First-line ribociclib plus letrozole in postmenopausal women with HR+ , HER2- advanced breast cancer: Tumor response and pain reduction in the phase 3 MONALEESA-2 trial.

机构信息

University of Ulm, Helmholtzstraße 18, 89081, Ulm, Germany.

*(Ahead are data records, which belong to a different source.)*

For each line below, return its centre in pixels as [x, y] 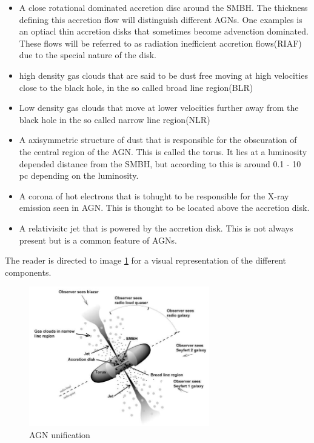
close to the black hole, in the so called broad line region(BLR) [136, 87]
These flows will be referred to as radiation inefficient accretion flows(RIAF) [160, 43]
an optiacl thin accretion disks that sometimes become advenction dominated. [164, 31]
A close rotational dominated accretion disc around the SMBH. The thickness [163, 7]
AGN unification [60, 434]
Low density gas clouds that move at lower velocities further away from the [159, 108]
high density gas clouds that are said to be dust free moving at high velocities [163, 75]
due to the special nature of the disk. [88, 55]
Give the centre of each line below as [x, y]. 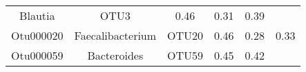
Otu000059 [37, 55]
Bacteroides [115, 55]
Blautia [37, 15]
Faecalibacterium [115, 35]
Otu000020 [37, 35]
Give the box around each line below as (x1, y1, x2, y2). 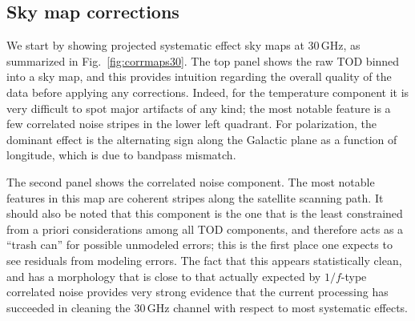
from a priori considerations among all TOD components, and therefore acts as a (6, 220, 404, 237)
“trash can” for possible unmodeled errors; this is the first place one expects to (6, 236, 393, 253)
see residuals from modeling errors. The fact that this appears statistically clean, (6, 251, 402, 268)
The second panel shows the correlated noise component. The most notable (6, 173, 375, 190)
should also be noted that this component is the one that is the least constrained (6, 205, 403, 222)
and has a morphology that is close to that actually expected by (6, 267, 321, 284)
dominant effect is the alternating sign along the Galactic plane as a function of (6, 130, 397, 147)
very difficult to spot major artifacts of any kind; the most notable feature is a (6, 99, 391, 116)
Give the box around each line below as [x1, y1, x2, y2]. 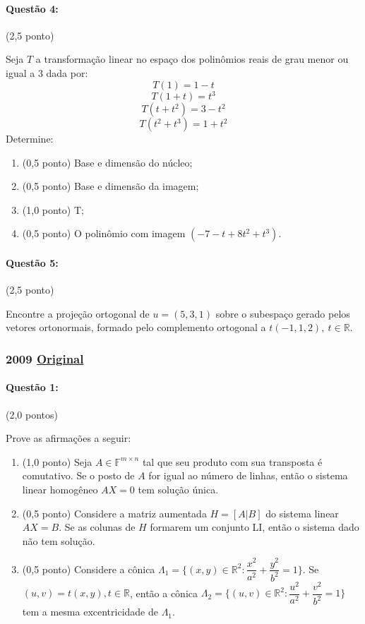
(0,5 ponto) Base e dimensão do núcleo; [22, 155, 193, 169]
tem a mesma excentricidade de [22, 604, 158, 619]
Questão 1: [6, 380, 59, 395]
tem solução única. [138, 482, 219, 497]
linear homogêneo [22, 482, 98, 497]
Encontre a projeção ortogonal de [6, 306, 150, 320]
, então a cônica [129, 585, 198, 600]
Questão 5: [6, 256, 59, 270]

Hospital Universitario Virgen de la Victoria, IBIMA, Málaga, Spain.

出版信息

Breast Cancer Res Treat. 2018 Jun;169(3):469-479. doi: 10.1007/s10549-017-4658-x. Epub 2018 Feb 5.

Abstract

PURPOSE

The phase 3 MONALEESA-2 study demonstrated that addition of ribociclib (RIB) to letrozole (LET) significantly improved progression-free survival (PFS) in patients (pts) with hormone receptor-positive (HR+), HER2-negative (HER2-) advanced breast cancer (ABC). Here, we evaluated duration of response (DoR), tumor shrinkage, PFS by treatment-free interval (TFI), and health-related quality of life (HRQoL).

METHODS

Postmenopausal women (N = 668) with HR+ , HER2- ABC and no prior systemic therapy for ABC were randomized to RIB (600 mg/day; 3 weeks on/1 week off) plus LET (2.5 mg/day; continuous) or placebo (PBO) plus LET. Primary end point was PFS; HRQoL was the secondary end point; DoR was exploratory end point and PFS by TFI was post hoc analysis.

RESULTS

Of 501 pts with measurable disease and confirmed complete or partial response, median DoR was 26.7 months (95% CI, 24.0-NR) in the RIB arm versus 18.6 months (95% CI, 14.8-23.1) in the PBO arm. At 8 weeks, more pts in the RIB arm (32%) versus the PBO arm (17%) experienced best percentage change ≥ 60%. The average pain reduction was greater in the RIB arm (26%) versus the PBO arm (15%). PFS benefit was seen with RIB vs PBO, irrespective of TFI.

CONCLUSION

RIB plus LET versus PBO plus LET is associated with earlier and more durable tumor response, greater degree of tumor shrinkage and pain reduction, and PFS benefit irrespective of TFI. These data further support RIB plus LET as a first-line treatment option for postmenopausal women with HR+ , HER2- ABC.

摘要

目的

III 期 MONALEESA-2 研究表明,与来曲唑(LET)单药治疗相比,加入瑞博西利(RIB)可显著改善激素受体阳性(HR+)、HER2 阴性(HER2-)晚期乳腺癌(ABC)患者的无进展生存期(PFS)。在此,我们评估了缓解持续时间(DoR)、肿瘤缩小程度、无治疗间隔(TFI)的 PFS 以及健康相关生活质量(HRQoL)。

方法

绝经后 HR+、HER2-ABC 且既往无 ABC 系统治疗的患者(N=668)按 2:1 的比例随机分组,分别接受 RIB(600mg/天;每 3 周用药 1 周停药)+LET(2.5mg/天;持续用药)或安慰剂(PBO)+LET 治疗。主要终点为 PFS;HRQoL 为次要终点;DoR 为探索性终点,TFI 的 PFS 为事后分析。

结果

在 501 例可测量疾病且完全或部分缓解得到确认的患者中,RIB 组的中位 DoR 为 26.7 个月(95%CI,24.0-NR),而 PBO 组为 18.6 个月(95%CI,14.8-23.1)。在 8 周时,RIB 组(32%)较 PBO 组(17%)有更多患者经历最佳百分比变化≥60%。RIB 组的平均疼痛缓解率(26%)高于 PBO 组(15%)。无论 TFI 如何,RIB 均较 PBO 更能改善 PFS。

结论

与 PBO 加 LET 相比,RIB 加 LET 与更早且更持久的肿瘤反应、更大程度的肿瘤缩小和疼痛缓解以及 PFS 获益相关,而与 TFI 无关。这些数据进一步支持 RIB 加 LET 作为 HR+、HER2-ABC 绝经后女性的一线治疗选择。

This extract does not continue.